- Opening Delimiter -

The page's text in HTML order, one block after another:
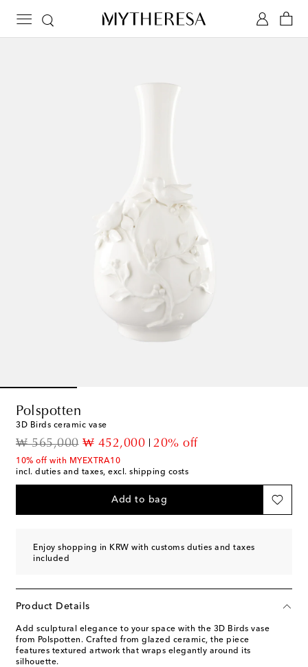
Polspotten
3D Birds ceramic vase
₩ 565,000
original price₩ 452,000
discount price20% off
10% off with MYEXTRA10
incl. duties and taxes, excl. shipping costs
Add to bag
Enjoy shopping in KRW with customs duties and taxes
included
Product Details
Add sculptural elegance to your space with the 3D Birds vase
from Polspotten. Crafted from glazed ceramic, the piece
features textured artwork that wraps elegantly around its
silhouette.
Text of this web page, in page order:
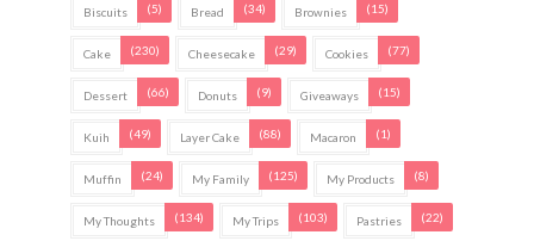
Biscuits (5) Bread (34) Brownies (15)
Cake (230) Cheesecake (29) Cookies (77)
Dessert (66) Donuts (9) Giveaways (15)
Kuih (49) Layer Cake (88) Macaron (1)
Muffin (24) My Family (125) My Products (8)
My Thoughts (134) My Trips (103) Pastries (22)
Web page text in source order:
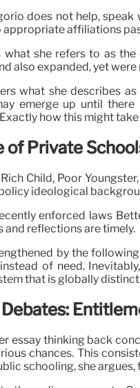
does not help,
appropriate affiliations
what she refers to as
also expanded, yet
what she describes
emerge up until
how this might
of Private
Rich Child, Poor
ideological
enforced laws
and reflections are timely.
by the
of need.
that is globally
essay thinking back
chances. This
schooling, she argues,
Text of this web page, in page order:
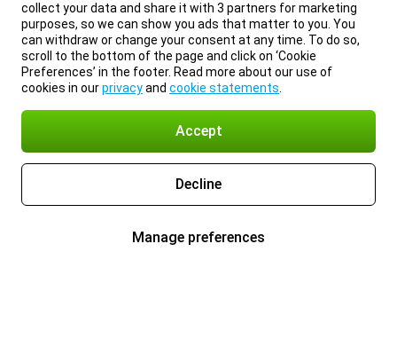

- Closing Delimiter -

TRY IT
The reply has to reproduce every line above verbatim and contain no pictures.

RESULT FOR THIS EXERCISE
The page's text in HTML order, one block after another:
Polspotten
3D Birds ceramic vase
₩ 565,000
original price₩ 452,000
discount price20% off
10% off with MYEXTRA10
incl. duties and taxes, excl. shipping costs
Add to bag
Enjoy shopping in KRW with customs duties and taxes
included
Product Details
Add sculptural elegance to your space with the 3D Birds vase
from Polspotten. Crafted from glazed ceramic, the piece
features textured artwork that wraps elegantly around its
silhouette.
Text of this web page, in page order:
Biscuits (5) Bread (34) Brownies (15)
Cake (230) Cheesecake (29) Cookies (77)
Dessert (66) Donuts (9) Giveaways (15)
Kuih (49) Layer Cake (88) Macaron (1)
Muffin (24) My Family (125) My Products (8)
My Thoughts (134) My Trips (103) Pastries (22)
Web page text in source order:
does not help,
appropriate affiliations
what she refers to as
also expanded, yet
what she describes
emerge up until
how this might
of Private
Rich Child, Poor
ideological
enforced laws
and reflections are timely.
by the
of need.
that is globally
essay thinking back
chances. This
schooling, she argues,
Text of this web page, in page order:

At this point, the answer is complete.